In India, the Depositories Act, 1996 defines a depository to mean 'A company formed and registered under the Companies Act, 1956 and which has been granted a certificate of registration under Sub-Section (1A) of Section 12

of the Securities and Exchanges Board of India Act, 1992’.

 

Depository System in India

In order to put a check on seams after the 1992 stock market seam, the depository system was adopted in the recommendation of a technical committee.

The main objective of the recommendation of the depository system were.

(i) Maintenance of accounts

(ii) To keep transfer (of funds) in electronic accounts.

(iii) To enable trade possible without the certificate so that there is no risk in the trade.

Under the depository act 1996, SEBI registered two companies namely

(i) National Security Depository Ltd. (NSDL) and

(ii) Central Depository services India Ltd. (CSDL). The necessity of the certificates was abolished by- registering the shares through depository into electronic accounts. This process is known as D-materialisation of shares.

 

NSDL and CSDL

NSDL was registered by the SEBI on 7th. June, 1996 as India's first depository to facilitate trading and settlement of securities in the demat form. It is promoted by IDBI.UTI, NSE.

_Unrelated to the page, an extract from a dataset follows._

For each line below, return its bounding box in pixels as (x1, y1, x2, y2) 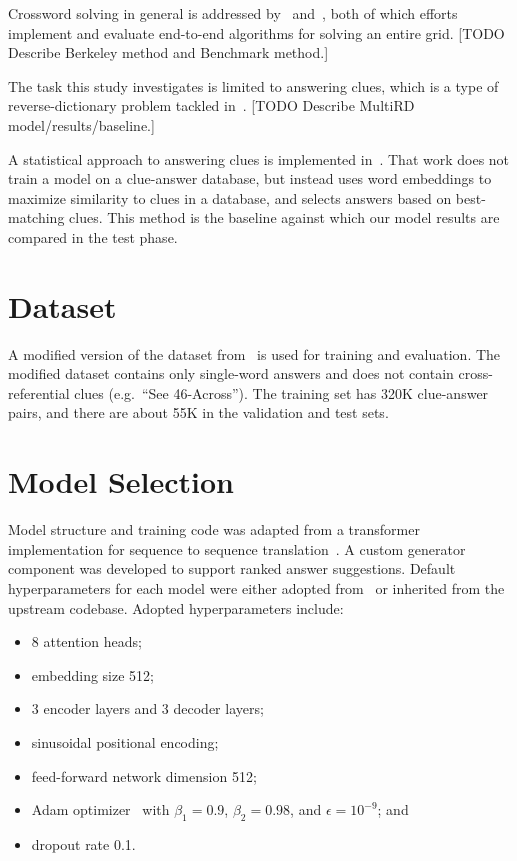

CSDL commenced its operations during February, 1999 and was promoted by Stock Exchange Mumbai in association with Bank of Baroda, Bank of India, SBI and HDFC Bank.

 

Types of Depository System

The two types are as follows

 

Securities Immobilisation System of Depository

Under this system, certificates of securities are securely deposited in the depository and its complete detail is taken into a computer. Once some certificate is taken into a computer, then the total business related to them can be done only through electronic accounting system unless the Securities are taken out from the depository.

 

Securities Dematerialisation System of Depository

Dematerialisation is the process by which a client can get physical certificates converted into electronic balances. An investor intending to dematerialise its securities needs to have an account with a DP. The client has to deface and surrender the certificates registered in its name to the DP. After intimating NSDL electronically, the DP sends the securities to the concerned Issuer/ R&T agent.